= George Sadil =

George Sadil (born circa 1936–37) is a former Russian analyst and translator who worked with the Australian Security Intelligence Organisation (ASIO) for nearly 25 years including during the height of the Cold War. After it had been revealed the ASIO had been compromised by a Russian KGB (Komitet Gosudarstvennoy Bezopasnosti) 'mole', investigations were held and after internal audits conducted by both ASIO (Jabaroo) and the Australian Federal Police (Operation Liver), Sadil was accused of being the mole. After raids on the homes of many of their analysts and translators, the authorities found highly classified documents in Sadil's home, he was then charged with possessing classified federal documents under the Crimes Act 1914. In 1994 the case against him collapsed.
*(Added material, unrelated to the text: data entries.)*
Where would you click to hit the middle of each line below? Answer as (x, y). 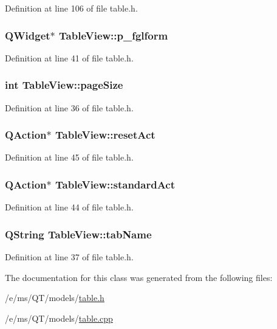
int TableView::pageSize (64, 85)
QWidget (28, 35)
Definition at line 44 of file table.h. (69, 207)
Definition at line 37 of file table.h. (69, 257)
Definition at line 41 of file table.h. (69, 57)
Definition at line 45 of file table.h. (69, 157)
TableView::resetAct (105, 135)
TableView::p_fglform (114, 35)
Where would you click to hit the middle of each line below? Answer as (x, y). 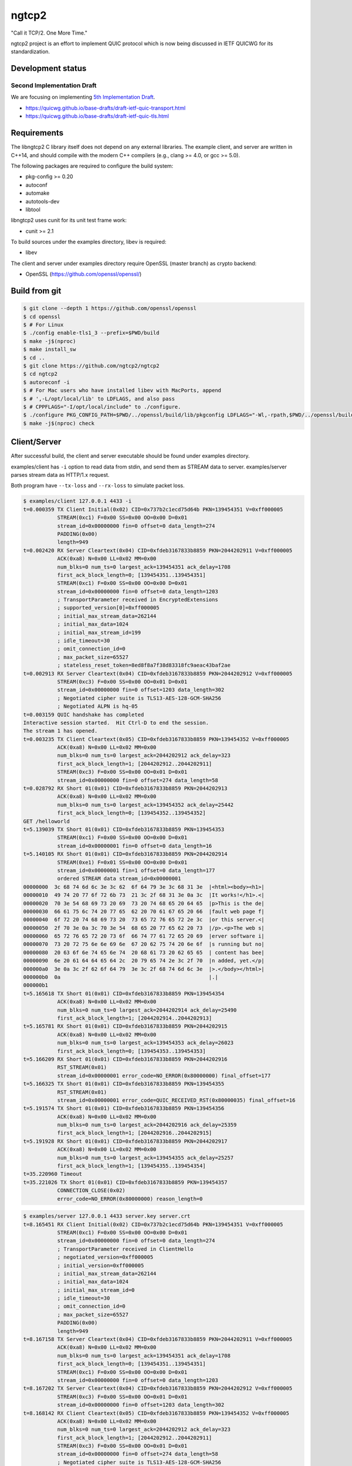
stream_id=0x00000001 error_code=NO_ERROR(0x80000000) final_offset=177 (164, 1075)
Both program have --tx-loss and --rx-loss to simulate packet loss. (98, 486)
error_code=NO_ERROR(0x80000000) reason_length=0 (130, 1199)
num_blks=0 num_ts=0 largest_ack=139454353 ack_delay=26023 (145, 1043)
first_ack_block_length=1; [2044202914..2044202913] (135, 1018)
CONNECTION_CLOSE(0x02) (91, 1191)
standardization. (30, 52)
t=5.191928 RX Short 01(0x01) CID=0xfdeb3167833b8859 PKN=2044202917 (125, 1141)
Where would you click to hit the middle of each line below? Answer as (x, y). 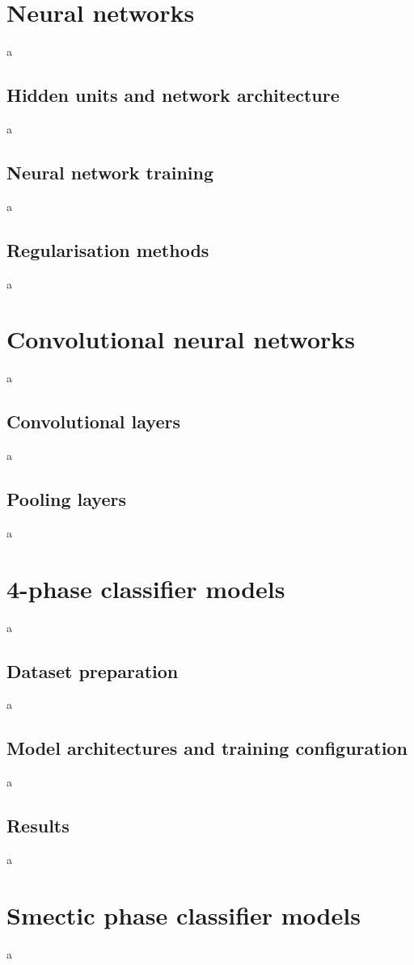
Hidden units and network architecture (173, 95)
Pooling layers (66, 499)
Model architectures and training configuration (207, 748)
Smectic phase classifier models (184, 914)
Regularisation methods (108, 249)
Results (38, 826)
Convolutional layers (93, 421)
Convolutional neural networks (181, 339)
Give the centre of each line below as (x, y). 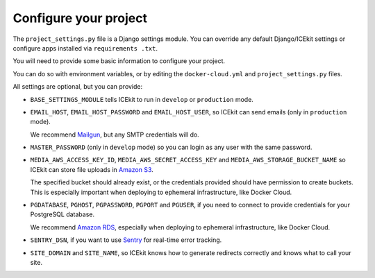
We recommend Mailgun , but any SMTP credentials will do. (115, 134)
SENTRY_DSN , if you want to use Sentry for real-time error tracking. (126, 240)
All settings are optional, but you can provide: (78, 87)
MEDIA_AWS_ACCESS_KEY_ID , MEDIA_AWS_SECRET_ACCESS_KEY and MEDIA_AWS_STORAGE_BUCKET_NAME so (188, 160)
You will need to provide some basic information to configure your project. (119, 61)
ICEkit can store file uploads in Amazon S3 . (92, 169)
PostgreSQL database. (62, 214)
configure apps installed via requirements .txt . (85, 48)
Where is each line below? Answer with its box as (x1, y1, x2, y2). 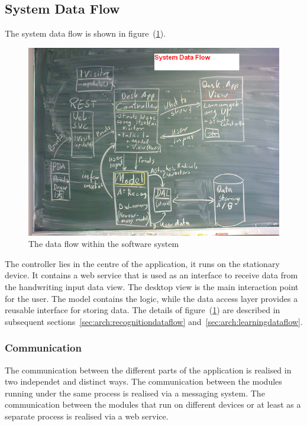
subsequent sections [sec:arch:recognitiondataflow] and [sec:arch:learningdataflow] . (5, 315, 303, 327)
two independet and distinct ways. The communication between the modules (5, 375, 282, 388)
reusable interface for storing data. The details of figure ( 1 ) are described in (5, 304, 280, 316)
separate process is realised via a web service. (5, 409, 169, 422)
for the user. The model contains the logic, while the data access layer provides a (5, 292, 298, 304)
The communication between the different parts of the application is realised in (5, 363, 292, 376)
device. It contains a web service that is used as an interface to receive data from (5, 269, 298, 281)
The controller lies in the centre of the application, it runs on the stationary (5, 257, 280, 269)
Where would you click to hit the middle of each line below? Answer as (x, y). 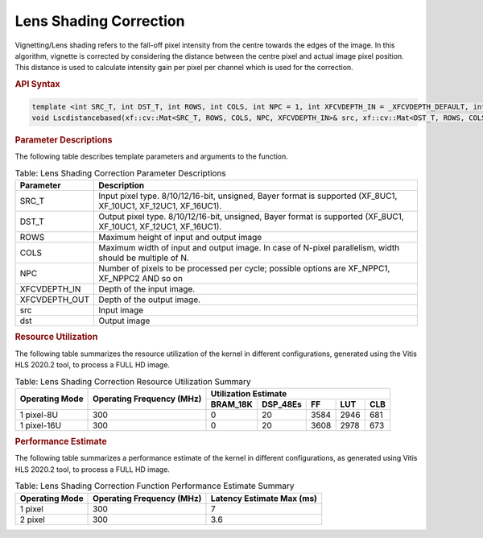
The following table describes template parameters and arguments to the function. (152, 156)
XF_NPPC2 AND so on (140, 278)
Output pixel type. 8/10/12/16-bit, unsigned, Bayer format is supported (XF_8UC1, (251, 216)
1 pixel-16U (41, 425)
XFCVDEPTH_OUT (55, 300)
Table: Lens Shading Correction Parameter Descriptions (121, 173)
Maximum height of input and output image (180, 237)
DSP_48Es (282, 404)
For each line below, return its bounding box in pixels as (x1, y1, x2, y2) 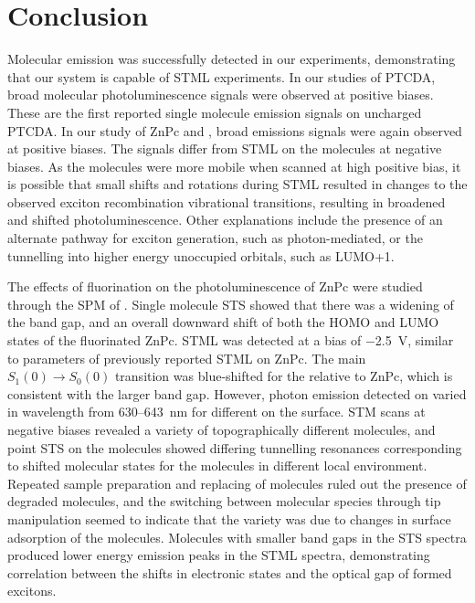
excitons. (7, 581, 57, 600)
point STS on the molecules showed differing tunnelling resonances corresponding (7, 438, 462, 457)
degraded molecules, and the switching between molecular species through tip (7, 492, 441, 511)
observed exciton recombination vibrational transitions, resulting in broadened (7, 192, 446, 211)
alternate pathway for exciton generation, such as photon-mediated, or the (7, 228, 423, 248)
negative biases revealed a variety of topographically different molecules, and (7, 420, 436, 439)
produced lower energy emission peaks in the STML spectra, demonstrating (7, 545, 430, 565)
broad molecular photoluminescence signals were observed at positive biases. (7, 85, 434, 104)
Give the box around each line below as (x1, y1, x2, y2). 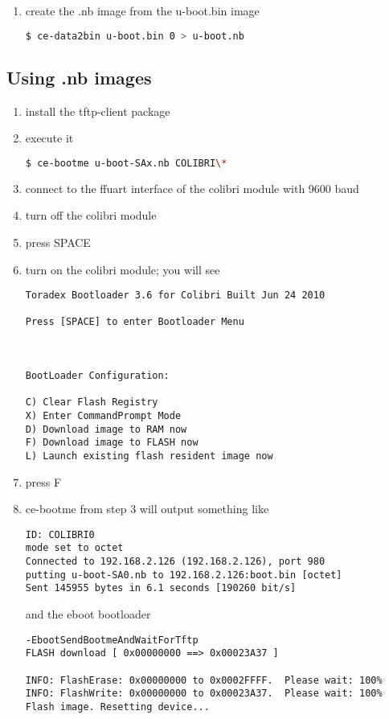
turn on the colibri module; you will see (25, 261, 220, 277)
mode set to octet (25, 542, 124, 554)
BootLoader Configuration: (25, 370, 170, 382)
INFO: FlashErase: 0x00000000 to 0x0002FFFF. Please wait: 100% (25, 674, 383, 686)
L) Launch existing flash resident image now (25, 450, 273, 462)
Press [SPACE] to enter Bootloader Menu (25, 316, 244, 328)
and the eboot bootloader (25, 606, 151, 622)
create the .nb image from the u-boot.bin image (25, 2, 260, 18)
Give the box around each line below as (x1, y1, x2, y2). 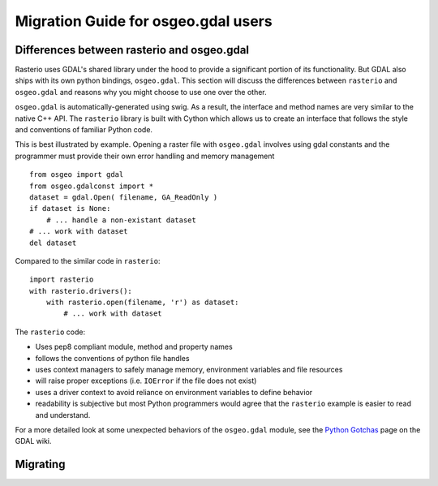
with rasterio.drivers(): (29, 286, 133, 295)
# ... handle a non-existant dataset (45, 215, 196, 225)
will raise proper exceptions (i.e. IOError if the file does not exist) (35, 376, 257, 385)
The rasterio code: (15, 327, 85, 337)
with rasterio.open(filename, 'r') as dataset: (45, 298, 239, 308)
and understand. (35, 410, 91, 419)
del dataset (29, 238, 77, 247)
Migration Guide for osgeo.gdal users (15, 12, 273, 30)
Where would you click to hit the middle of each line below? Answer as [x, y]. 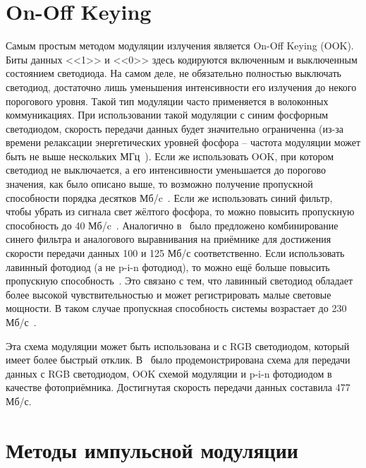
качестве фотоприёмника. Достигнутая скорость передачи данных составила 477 [178, 387]
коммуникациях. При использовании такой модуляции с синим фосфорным [167, 115]
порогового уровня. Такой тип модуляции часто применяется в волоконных [167, 101]
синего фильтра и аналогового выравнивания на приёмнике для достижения [169, 239]
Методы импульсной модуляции [152, 449]
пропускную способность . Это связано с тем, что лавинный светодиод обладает [179, 281]
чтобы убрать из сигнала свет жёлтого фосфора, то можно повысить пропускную [180, 211]
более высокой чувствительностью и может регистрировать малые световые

Sadil's profile did not match that of the mole in question, and prosecutors were unable to establish any kind of money trail between Sadil and the KGB.

Sadil had worked for ASIO since 1968.

Former KGB general Oleg Kalugin said Australian authorities never discovered the identity of the Canberra-based spy, who was paid thousands of dollars. Kalugin said Moscow used the information to penetrate deep into MI5, MI6, the CIA, and the FBI.

In 2023, the mole was identified as Ian George Peacock.